The TARDIS was still cold inside, the lights too dim. The Master had feared she was operating on minimum power, now the pilot she was bonded to had been taken out of active existence. Stepping into the room he had placed the Doctor in had dissipated those concerns - she still had enough power to reform a room, to create the illusion of daylight, just to have it shine onto the Doctor in a way that looked warming but really had no effect at all. Just like the Master she couldn’t reach him.
It made him wonder why she was doing it at all.
A look through the window she had created had presented him with a white void, like an unrendered room in a computer game.
Stepping out of the bright, warm room made the rest of the ship seem even colder and darker. Maybe the TARDIS really was reacting to the freak’s presence - the Master remembered how it had felt to be in the presence of a universal fact when he’d still had all of his senses, not just the minimum set provided by this mortal body. Even now he felt slightly repelled by the man in a way that nothing to do with personal dislike. He could imagine that the TARDIS, sensitive to time and reality as she was, was even more troubled by it.
Still, the Time Lord suspected, these unfriendly surroundings were more likely an expression of the ship’s disapproval of his actions. This TARDIS was bonded to her pilot in a way that had amazed even the most experienced Gallifreyan experts. At least once she had torn apart time and space for his sake, and yet there were so little ways for her to express herself. She was, at the end of the day, a machine. And whether she was suffering with her Doctor, whether she hated the Master for taking him from her, or for acting against his will didn’t matter for the Time Lord at all, so long as she was still working.
-
Harry had asked - ordered - Jack not to take too much time, but it was hard to turn his back on the casket containing his friend.

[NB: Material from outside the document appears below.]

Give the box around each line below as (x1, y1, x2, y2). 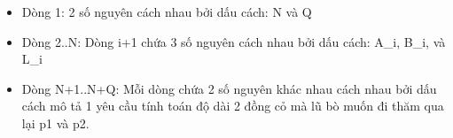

Beneath the glass the Doctor was utterly still, yet he didn’t look peaceful. He looked like he was suffering even now. Inside that thing he was frozen in time, one single moment stretching on forever. And by the look of it, it wasn’t a good moment.
Jack longed to take his hand, brush the tears off his face, but he couldn’t touch him. And even if he could, he wasn’t sure he would do it. Ill as he was, the Doctor probably didn’t have the strength to bear Jack’s presence, much less his touch.
Once again he cursed the power that kept him alive, and well away from the one he most wanted to be with.
Another thing he had to consider was the possibility that Harry had spoken the truth, that Jack truly was, in one way or another, responsible for the Doctor’s state. After all it had happened during the two years he’d lost. He couldn’t begin to guess what he’d been doing then, but, knowing what kind of man he’d once been, Jack had to admit to himself that anything was possible.
And he’d so hoped he had finally left his past behind.
It kept catching up with him.
In any case, it was more likely than not that the Doctor wouldn’t be very happy to see him when he woke up. But as long as he did wake up eventually, Jack told himself, he didn’t care.
Eventually he left. It felt like both too long and far too short a time after Harry had left them alone.
The corridor was still dark and cold, but the way back to the console room didn’t seem quite as long. Perhaps because the console room also contained the door leading outside, and this was the ship’s way of asking Jack to leave. Well, tough. He wouldn’t go before he knew the Doctor to be okay.
Harry was standing at the controls. Even seeing him raised disdain in Jack. He couldn’t bring himself to like this man, and was certain Harry didn’t like him either. But if it had truly been Jack’s fault that the Doctor was close to death that was hardly a surprise.
The human didn’t trust Harry, but he could see that the man cared about the Time Lord a lot. He just didn’t know if he liked it.
“Where are we going?” he asked as he stepped closer. Harry just glanced at him briefly and turned back to the controls. After a moment the column in the middle began to move.
Only the Doctor had ever been able to operate the TARDIS. The Doctor and the Master.
The realization hit Jack like a fist in the face. For a second he froze while his brain figured out the possibilities.
So far he’s always believed, only a Time Lord could steer the ship. But if that was true ‘Harry’ had to be a Time Lord.
And when it came to Time Lords only two people came to Jack’s mind. One of them was frozen in time and dying, the other already dead.
Or so he’d thought.
Once the thought had been formed it wouldn’t leave Jack alone. He reminded himself that the Master had refused to regenerate, had been burned to ashes, that there hadn’t been anything left of his body to regenerate, but how certain could he be in the end? The Doctor had taken care of his old enemy on his own. No one else had seen him burn. So what if the Doctor had lied, for whatever reason? What if the Master had survived after all? If he had regenerated Jack had no way of recognizing him.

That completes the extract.